In a child support proceeding pursuant to Family Court Act article 4, the father appeals from an order of the Family Court, Richmond County (Didomenico, J.), dated June 13, 2007, which denied his objections to an order of the same court (Weir-Reeves, S.M.) dated April 16, 2007, which, after a hearing, found that he was in willful violation of a prior order of support, and directed him to pay unreimbursed medical and dental expenses in the sum of $950.10.
Ordered that the order dated June 13, 2007 is affirmed, without costs or disbursements.
The mother met her initial burden of presenting prima facie evidence of the father’s nonpayment of his child support obligation, which required him to pay his pro rata share of unreimbursed medical and dental expenses (see Matter of Powers v Powers, 86 NY2d 63, 69 [1995]; Matter of Lerner v Relkin, 27 AD3d 745, 746 [2005]). The mother met her burden through the submission of medical bills and her sworn testimony at the fact-finding hearing. The Support Magistrate properly included in the calculation of such expenses only those sums for which the mother submitted proof of actual payment to the third-party medical providers (see Boris v Boris, 272 AD2d 284, 285 [2000]; Carella v Carella, 106 AD2d 601, 603 [1984]).
The father proffered no proof of having reimbursed the mother for any of the medical or dental expenses for which she sought reimbursement pursuant to the instant petition. His failure to pay as ordered constituted “prima facie evidence of a willful violation” (Family Ct Act § 454 [3] [a]; see Matter of Watson v Watson, 21 AD3d 497, 498 [2005]).
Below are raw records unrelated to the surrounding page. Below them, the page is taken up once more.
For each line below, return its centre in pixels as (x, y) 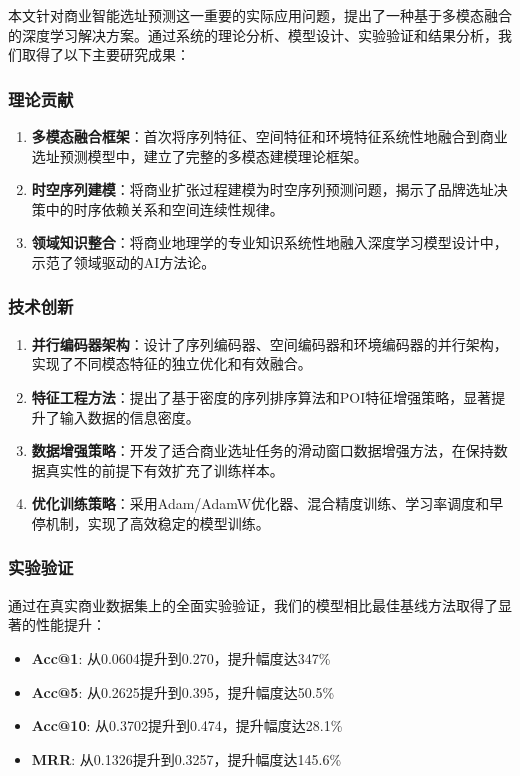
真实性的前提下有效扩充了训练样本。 (164, 469)
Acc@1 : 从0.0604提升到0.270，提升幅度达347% (181, 657)
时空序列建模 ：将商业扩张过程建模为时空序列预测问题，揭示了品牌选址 (262, 189)
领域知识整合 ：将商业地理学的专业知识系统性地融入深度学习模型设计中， (269, 242)
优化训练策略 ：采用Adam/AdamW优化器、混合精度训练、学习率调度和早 (267, 503)
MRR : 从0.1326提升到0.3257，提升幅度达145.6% (186, 758)
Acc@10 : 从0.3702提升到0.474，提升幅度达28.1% (187, 725)
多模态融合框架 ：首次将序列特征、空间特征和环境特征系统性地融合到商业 (269, 136)

In the absence of any evidence such as a prior agreement between the parties or a court order requiring that the mother bring the parties’ child to in-plan medical providers only, the *380mother was under no obligation to do so (see generally Hanfling v Hanfling, 23 AD3d 433, 434 [2005]; Cohen-Davidson v Davidson, 291 AD2d 474, 475-476 [2002]).
The Family Court properly rejected, as proof of payment, copies of checks and receipts pertaining to child support payments made by the father in 2004 which did not comprise any payments pertaining to the reimbursement of medical and dental expenses.
The father’s remaining contentions are without merit. Mastro, J.P., Dillon, Eng and Belen, JJ., concur.